Durante el intermedio los bailarines nos retiramos a nuestros camerinos y entre bastidores a chillar y quejarnos, y algunos, menos preocupados, ¡a comerse un bocadillo!, mientras el público fuera organizaba un buen alboroto en los pequeños salones junto a sus palcos y en los vestíbulos y foyers y salas de fumadores. Y como si todo aquello no estuviera ocurriendo, el coronel Teliakovski vino a mi camerino, como era costumbre, para entregarme el regalo del zar por mi retirada. El presente imperial, tal y como era sabido, normalmente para un hombre era un reloj de oro, y para una mujer una joya engastada en oro, con el sello de la corona real, el águila de dos cabezas, estampado en el oro, pero yo sabía que recibiría un regalo mucho mejor. Mientras mi padre y mi hermano se inclinaban hacia mí, las plumas de sus sombreros rozando la piel desnuda de mis brazos, Teliakovski me tendió con ceremonia el estuche del joyero, de terciopelo, y con cierto temor y mucha expectación, abrí el cierre. ¿Qué habría elegido Niki para mí? Dentro del estuche yacía una serpiente enroscada, con sus escamas moteadas de diamantes, que estrangulaba a un zafiro cabujón. La pulida superficie convexa de la gema era una suave manzana azul.

– El broche -me dijo Volkonski- fue diseñado por la emperatriz en persona para esta gran ocasión. La serpiente -continuó ante mi silencio- es el símbolo de la sabiduría.

Vaya. La serpiente era una impostora, una tramposa, la que ofrecía manzanas.

– La gema es muy valiosa -dijo Teliakovski, el «vendedor»-, al menos de quince quilates. Es un precioso regalo.

¿Regalo? Esto no era un regalo, era un insulto, una provocación, y la actuación de mi retirada se había convertido en una comedia involuntaria, llena de groseras payasadas y tropiezos, con el público deshecho en risas. Mi padre exclamaba «oooh» y «aaah» y manipulaba el broche con tantas precauciones como si fuera una serpiente de verdad, pero mi hermano miraba mi rostro ensombrecido.
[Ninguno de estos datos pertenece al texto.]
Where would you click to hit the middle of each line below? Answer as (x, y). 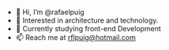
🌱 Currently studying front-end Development (88, 29)
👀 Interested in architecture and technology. (87, 20)
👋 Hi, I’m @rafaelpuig (50, 12)
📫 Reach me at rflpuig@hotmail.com (75, 37)
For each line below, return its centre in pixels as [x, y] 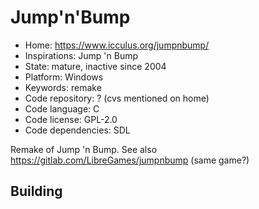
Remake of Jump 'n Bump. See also [84, 149]
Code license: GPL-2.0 [71, 119]
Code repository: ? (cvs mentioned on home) [117, 98]
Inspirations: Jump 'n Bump [81, 55]
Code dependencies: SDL [77, 130]
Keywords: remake [63, 87]
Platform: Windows [64, 77]
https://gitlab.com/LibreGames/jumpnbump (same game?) [130, 160]
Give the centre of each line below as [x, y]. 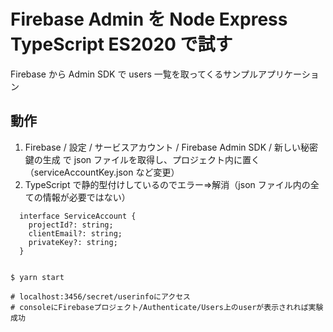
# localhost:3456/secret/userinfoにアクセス [100, 296]
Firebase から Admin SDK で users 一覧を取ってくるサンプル [134, 74]
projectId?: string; [71, 225]
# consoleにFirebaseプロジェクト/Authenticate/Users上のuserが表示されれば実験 [167, 307]
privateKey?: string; [73, 242]
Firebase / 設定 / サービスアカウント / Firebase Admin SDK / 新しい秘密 [171, 147]
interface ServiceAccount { [78, 216]
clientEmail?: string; [75, 233]
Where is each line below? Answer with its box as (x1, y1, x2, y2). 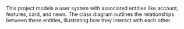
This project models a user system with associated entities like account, (6, 5, 179, 11)
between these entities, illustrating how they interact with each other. (6, 17, 172, 23)
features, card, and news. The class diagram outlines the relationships (6, 11, 175, 18)
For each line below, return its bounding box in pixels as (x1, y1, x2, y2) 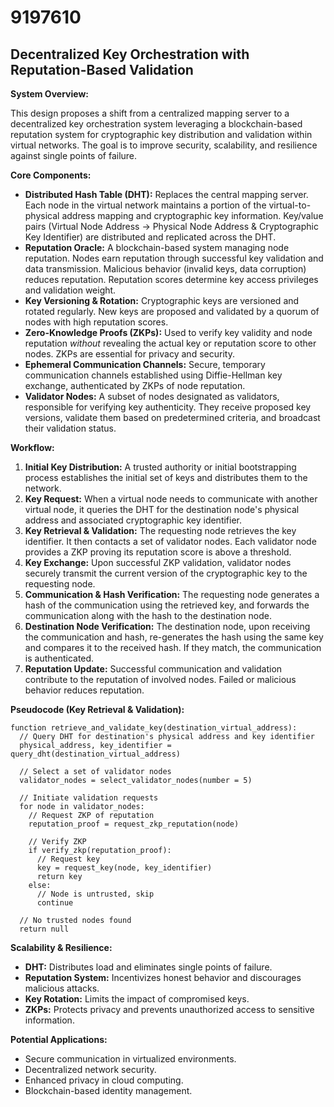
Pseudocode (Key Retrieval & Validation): (10, 704, 185, 715)
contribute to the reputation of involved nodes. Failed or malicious (24, 674, 297, 685)
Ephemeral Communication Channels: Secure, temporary (24, 359, 266, 370)
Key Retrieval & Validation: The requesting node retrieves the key (24, 525, 297, 536)
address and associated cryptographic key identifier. (24, 514, 243, 526)
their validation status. (24, 422, 117, 434)
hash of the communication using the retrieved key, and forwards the (24, 599, 310, 611)
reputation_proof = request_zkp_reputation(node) (28, 819, 240, 829)
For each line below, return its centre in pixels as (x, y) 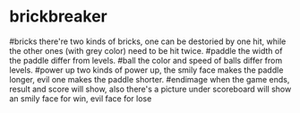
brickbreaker (58, 17)
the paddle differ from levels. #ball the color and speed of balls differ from (146, 60)
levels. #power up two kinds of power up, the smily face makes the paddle (146, 70)
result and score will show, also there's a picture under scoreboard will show (150, 89)
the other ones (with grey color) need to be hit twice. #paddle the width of (146, 50)
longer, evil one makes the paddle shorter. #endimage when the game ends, (150, 79)
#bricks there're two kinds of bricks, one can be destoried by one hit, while (148, 41)
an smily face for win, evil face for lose (81, 98)
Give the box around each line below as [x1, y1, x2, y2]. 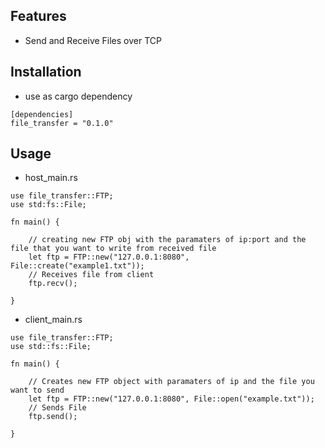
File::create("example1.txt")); [10, 261, 145, 271]
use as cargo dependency [24, 90, 133, 102]
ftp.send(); [28, 412, 78, 422]
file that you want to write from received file [10, 244, 217, 254]
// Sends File [28, 403, 87, 413]
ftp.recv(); [28, 279, 78, 289]
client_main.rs [24, 314, 83, 326]
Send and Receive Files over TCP [24, 34, 162, 46]
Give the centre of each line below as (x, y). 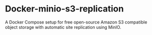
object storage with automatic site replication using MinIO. (63, 27)
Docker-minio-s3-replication (64, 9)
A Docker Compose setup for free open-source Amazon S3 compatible (76, 22)
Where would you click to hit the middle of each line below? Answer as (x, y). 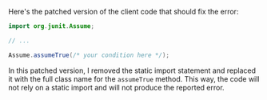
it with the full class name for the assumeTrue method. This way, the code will (134, 78)
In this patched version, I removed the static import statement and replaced (132, 70)
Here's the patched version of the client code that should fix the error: (124, 12)
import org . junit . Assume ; (51, 26)
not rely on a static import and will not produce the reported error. (117, 87)
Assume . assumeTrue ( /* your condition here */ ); (89, 55)
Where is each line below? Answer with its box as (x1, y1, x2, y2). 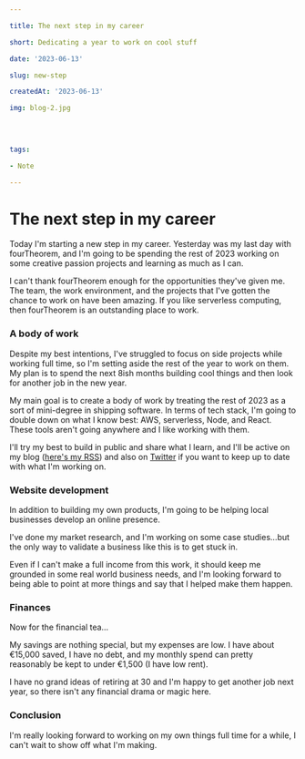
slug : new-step (9, 70, 67, 80)
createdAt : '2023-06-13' (9, 87, 104, 97)
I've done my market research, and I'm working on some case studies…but (9, 532, 290, 543)
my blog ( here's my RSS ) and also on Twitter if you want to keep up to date (9, 451, 290, 462)
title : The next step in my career (9, 21, 145, 30)
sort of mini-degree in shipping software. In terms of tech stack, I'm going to (9, 405, 297, 415)
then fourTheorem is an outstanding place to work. (9, 304, 199, 315)
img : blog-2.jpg (9, 104, 71, 113)
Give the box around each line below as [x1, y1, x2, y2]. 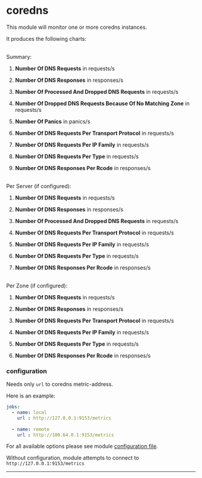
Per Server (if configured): [6, 182, 72, 189]
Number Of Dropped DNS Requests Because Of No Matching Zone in [14, 100, 190, 107]
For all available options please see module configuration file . [6, 443, 158, 450]
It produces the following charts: [6, 35, 87, 42]
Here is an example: [6, 392, 56, 400]
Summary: [6, 53, 32, 60]
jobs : [6, 404, 20, 410]
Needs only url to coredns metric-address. [6, 381, 113, 388]
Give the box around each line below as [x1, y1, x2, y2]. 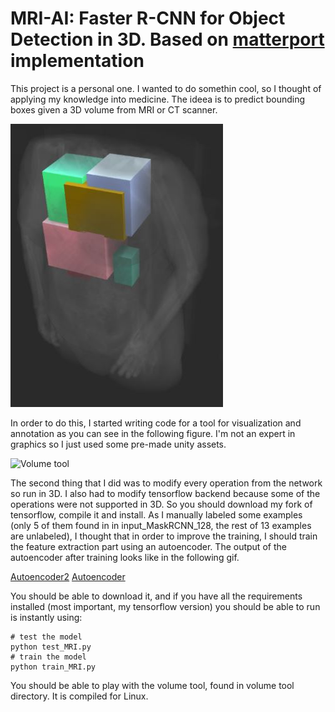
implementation [10, 50, 145, 72]
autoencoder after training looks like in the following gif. [10, 551, 240, 563]
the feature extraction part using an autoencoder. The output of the [10, 540, 287, 552]
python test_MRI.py [10, 642, 92, 652]
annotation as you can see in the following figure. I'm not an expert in [10, 427, 296, 439]
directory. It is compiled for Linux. [10, 690, 149, 702]
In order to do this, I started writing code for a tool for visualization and [10, 417, 302, 429]
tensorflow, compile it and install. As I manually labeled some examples [10, 508, 303, 521]
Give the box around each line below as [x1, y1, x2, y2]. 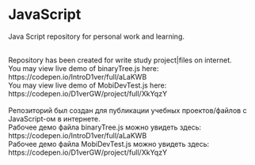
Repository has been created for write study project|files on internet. [8, 55, 232, 65]
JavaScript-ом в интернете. [8, 114, 101, 123]
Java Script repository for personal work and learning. [8, 32, 185, 41]
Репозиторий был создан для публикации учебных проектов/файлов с [8, 105, 247, 115]
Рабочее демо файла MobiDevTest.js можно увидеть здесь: [8, 139, 210, 148]
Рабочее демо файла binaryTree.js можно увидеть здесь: [8, 122, 202, 132]
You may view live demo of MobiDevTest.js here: [8, 81, 167, 90]
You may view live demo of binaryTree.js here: [8, 63, 159, 73]
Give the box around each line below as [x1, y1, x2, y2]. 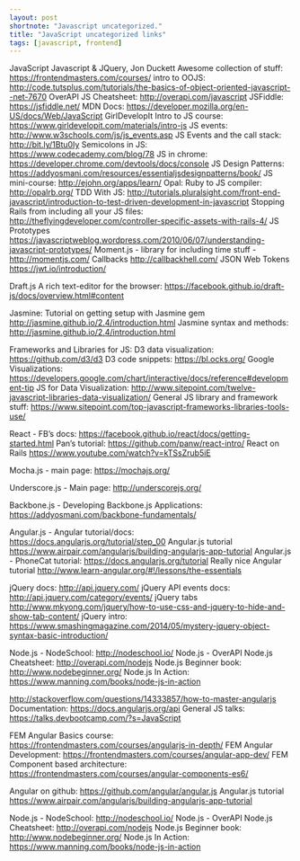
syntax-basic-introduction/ [9, 630, 109, 641]
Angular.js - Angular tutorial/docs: [9, 527, 135, 537]
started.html [9, 438, 55, 449]
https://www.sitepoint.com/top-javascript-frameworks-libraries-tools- [31, 402, 290, 413]
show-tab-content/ [9, 611, 80, 622]
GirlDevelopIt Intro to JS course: [104, 111, 224, 121]
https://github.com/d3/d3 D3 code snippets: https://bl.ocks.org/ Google [9, 354, 275, 365]
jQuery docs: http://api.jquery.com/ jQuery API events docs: [9, 582, 231, 593]

Yo cerré con fuerza la tapa del joyero y anuncié que iba a vestirme y abandonar el teatro, pero mi hermano y mi padre estallaron, mi hermano lleno de protestas, mi padre desconcertado, «¿cómo que dejar el teatro?», y Teliakovski se quedó allí de pie con la boca tan abierta como antes estaba el estuche. Yo era la Kschessinska, y no una coryphée, dijo Iósif, mientras mi padre asentía vigorosamente, y aquella noche todavía era la primera figura del ballet imperial. No podía abandonarlo solo porque unos cuantos decorados de lona no gustasen a los vejestorios que estaban ahí enfrente. Ya les he dicho que mi hermano era un hombre moderno. Pero no era la escenografía lo que me había alterado.
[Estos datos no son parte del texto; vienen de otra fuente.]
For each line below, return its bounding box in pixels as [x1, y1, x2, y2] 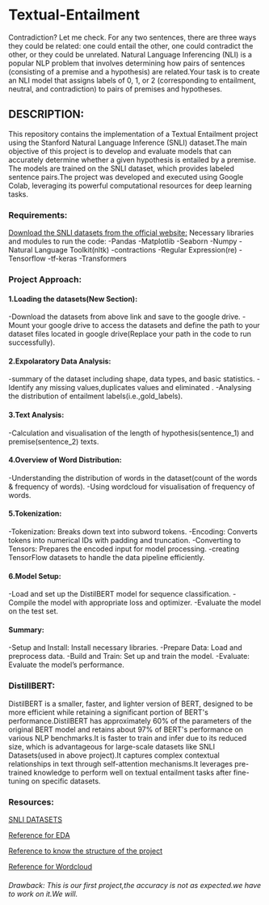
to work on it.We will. [8, 889, 78, 899]
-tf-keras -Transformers [47, 253, 127, 264]
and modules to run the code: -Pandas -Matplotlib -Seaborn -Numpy [8, 236, 237, 246]
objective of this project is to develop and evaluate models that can [8, 146, 232, 155]
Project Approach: [8, 274, 82, 285]
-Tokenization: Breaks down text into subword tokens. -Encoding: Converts [8, 526, 258, 536]
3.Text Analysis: [8, 410, 65, 419]
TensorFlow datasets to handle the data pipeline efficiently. [8, 552, 205, 562]
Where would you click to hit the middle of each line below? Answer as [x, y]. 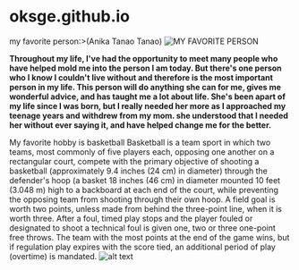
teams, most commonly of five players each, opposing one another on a [142, 152]
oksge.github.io [70, 17]
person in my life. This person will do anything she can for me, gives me [145, 87]
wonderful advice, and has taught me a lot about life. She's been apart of [148, 97]
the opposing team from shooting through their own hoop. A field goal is [142, 199]
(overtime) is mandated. [53, 256]
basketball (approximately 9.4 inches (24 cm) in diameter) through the [139, 171]
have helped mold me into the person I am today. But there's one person [145, 68]
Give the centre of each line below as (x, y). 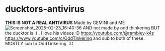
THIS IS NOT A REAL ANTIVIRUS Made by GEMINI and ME (65, 23)
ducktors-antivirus (45, 9)
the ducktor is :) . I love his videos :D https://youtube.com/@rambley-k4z (80, 33)
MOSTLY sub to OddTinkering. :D (39, 43)
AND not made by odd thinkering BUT (122, 27)
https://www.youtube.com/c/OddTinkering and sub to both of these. (75, 38)
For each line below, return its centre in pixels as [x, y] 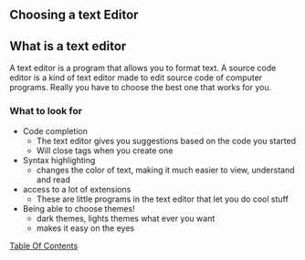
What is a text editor [68, 46]
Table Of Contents [44, 245]
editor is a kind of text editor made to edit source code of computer [136, 78]
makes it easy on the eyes [85, 228]
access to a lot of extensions [77, 189]
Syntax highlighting [59, 160]
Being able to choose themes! [79, 208]
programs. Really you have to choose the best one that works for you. [141, 88]
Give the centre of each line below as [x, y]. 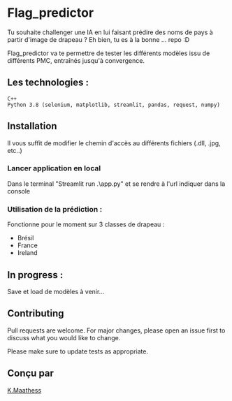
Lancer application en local [54, 168]
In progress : [35, 275]
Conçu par [31, 373]
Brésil [26, 238]
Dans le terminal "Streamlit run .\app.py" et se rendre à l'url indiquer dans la [116, 184]
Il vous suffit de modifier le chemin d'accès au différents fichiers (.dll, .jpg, [114, 143]
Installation [32, 126]
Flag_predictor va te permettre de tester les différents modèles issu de [109, 53]
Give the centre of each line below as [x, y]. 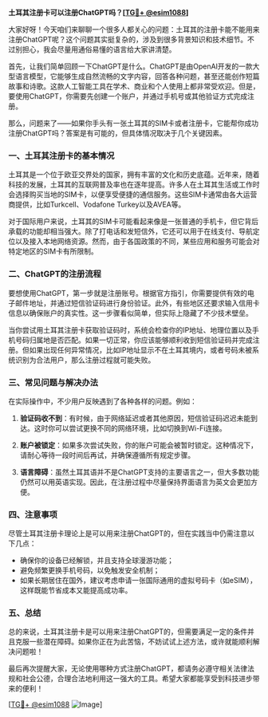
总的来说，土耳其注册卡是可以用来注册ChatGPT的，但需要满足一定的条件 [128, 632]
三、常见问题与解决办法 [53, 382]
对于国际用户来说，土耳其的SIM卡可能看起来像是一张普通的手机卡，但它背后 [134, 222]
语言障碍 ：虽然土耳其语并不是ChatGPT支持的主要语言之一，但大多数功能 [140, 472]
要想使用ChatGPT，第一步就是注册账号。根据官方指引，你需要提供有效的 [128, 293]
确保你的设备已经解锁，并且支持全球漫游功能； [97, 561]
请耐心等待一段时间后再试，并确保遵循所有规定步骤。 [107, 455]
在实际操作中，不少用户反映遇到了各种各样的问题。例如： [102, 401]
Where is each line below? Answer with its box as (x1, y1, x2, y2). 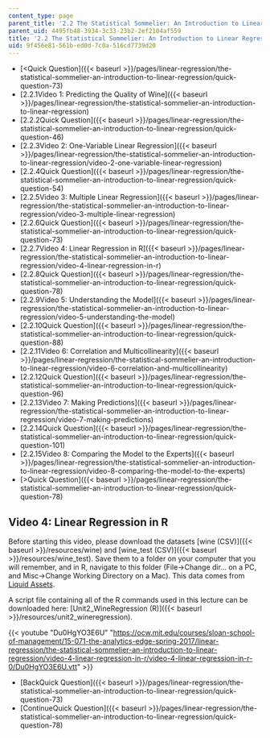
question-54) (19, 184, 64, 193)
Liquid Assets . (8, 579, 55, 589)
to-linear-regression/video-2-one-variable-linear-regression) (19, 158, 223, 168)
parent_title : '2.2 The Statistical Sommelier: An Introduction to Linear (8, 19, 264, 27)
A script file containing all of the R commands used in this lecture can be (8, 595, 248, 604)
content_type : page (8, 11, 74, 20)
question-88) (19, 338, 64, 347)
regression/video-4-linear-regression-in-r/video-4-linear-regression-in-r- (8, 653, 253, 663)
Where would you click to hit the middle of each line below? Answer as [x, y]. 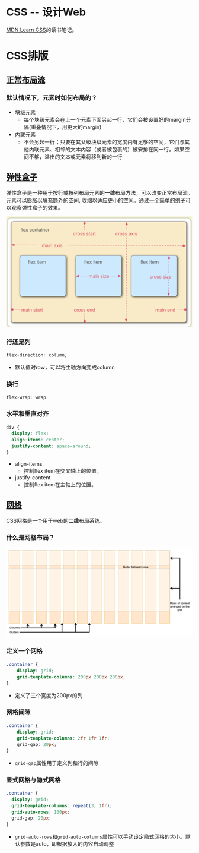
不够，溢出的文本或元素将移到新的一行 [76, 157]
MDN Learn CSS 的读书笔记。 [42, 30]
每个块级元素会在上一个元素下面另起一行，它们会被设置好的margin [105, 119]
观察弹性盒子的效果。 [37, 207]
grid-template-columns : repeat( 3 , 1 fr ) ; [62, 805]
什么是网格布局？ [31, 537]
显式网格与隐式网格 [33, 780]
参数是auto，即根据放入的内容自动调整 [67, 844]
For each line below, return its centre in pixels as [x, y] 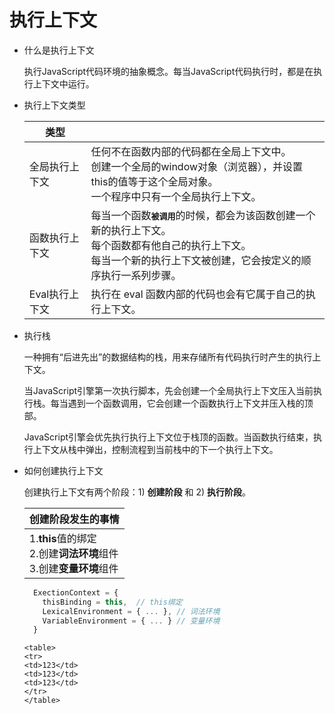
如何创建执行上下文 [63, 470]
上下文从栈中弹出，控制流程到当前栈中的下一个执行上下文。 [155, 449]
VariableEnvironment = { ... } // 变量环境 [131, 621]
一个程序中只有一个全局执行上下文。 [176, 196]
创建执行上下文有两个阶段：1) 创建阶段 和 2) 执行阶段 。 [137, 492]
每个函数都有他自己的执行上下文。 [171, 245]
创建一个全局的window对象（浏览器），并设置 [197, 166]
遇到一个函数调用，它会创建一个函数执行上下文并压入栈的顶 [190, 403]

– ¿Y el broche ese? -dije yo.

Y Iósif replicó:

– Ponte el broche en el traje y demuéstrale a la emperatriz que no te importa nada. -Y cogiéndolo él mismo, lo abrochó diestramente a mi corpiño-. ¡Ya está!

¿Me fui a casa, por tanto? No, no me fui. Me quedé en el teatro. Bailaría los actos II, III y IV. Mi hermano había apelado a mi orgullo. No podía dejar colgada mi representación de despedida, y no dejaría que Alix pensara que su serpiente me había incomodado.

Cuando se levantó el telón en el tercer acto y los balletómanos vieron la gruta de los gnomos, que parecía un espeso bosque de tocones de árbol, cortados rectos, algunos colgando del techo como estalactitas y otros brotando del suelo del escenario, todo el decoro desapareció del teatro y el público empezó a silbar, abuchear y gritar. Cuando los gnomos me condujeron a su rústica choza para vestirme con un traje de hojas, lo hicieron entre un coro de risas procedentes de los palcos y la platea. Ya me habían abucheado antes en escena las claques leales a la Preobrazhénskaya o más recientemente las leales a la Pavlova, pero aquello era distinto, debido a la unanimidad de las protestas. Aunque no éramos responsables de todos y cada uno de los elementos de la producción, aquel acto no castigaba a Teliakovski, Golovín o Koreshchenko tanto como a los bailarines. Los demás bailarines y yo sufrimos la humillación que representaba, mientras Teliakovski y sus hermanos se morían de vergüenza entre bambalinas. M. Petipa estaba allí también, ligeramente apartado de ellos, tan anciano, con ochenta y cuatro años, con su bigote encerado de un blanco plateado, el rostro tembloroso y las manos convertidas en puños impotentes. Y así continuamos escena tras escena, cada acto… y como he dicho antes, eran muchos. No había escapatoria, no podía retirarme mientras el gran duque Vladímir berreaba desde su palco:

«¡Vámonos todos a casa!». Veía al coronel Vintulov con bastante claridad que gritaba: «¡Echad a Teliakovski… arruinará el teatro!», con la calva cabeza brillante por el sudor de la indignación. Y en medio de todo aquello, el emperador y toda su familia estaban sentados educadamente en el palco imperial, contemplando el pas d'action en el escenario, aunque su presencia allí no suprimía el alboroto en lo más mínimo. Sí, yo fui desgranando mis delicadas variaciones con los céfiros y las estrellas, mi romántico paso a dos con el príncipe con la luna como fondo. Mordí la manzana envenenada, me eché en mi ataúd de cristal. Por señas representé mi despertar y mi compromiso en el vestíbulo del castillo, pintado con groseras formas de diamantes y ornamentos que parecían piñas y coles, pero lo hice todo en un estado de mortificación tan extrema que no recuerdo absolutamente nada. En el palco imperial, las mujeres hablaban entre sí ocasionalmente detrás de sus abanicos. Alix sonreía de vez en cuando y levantaba una mano para ocultar una risita. Niki sin embargo seguía mirando el ballet muy serio y, al caer el telón, entre el coro de ranas croando y los abucheos, levanté la mirada hacia él. Puso una cara graciosa, como diciendo: «¿A quién le importa?» y me dirigió un guiño conspirativo.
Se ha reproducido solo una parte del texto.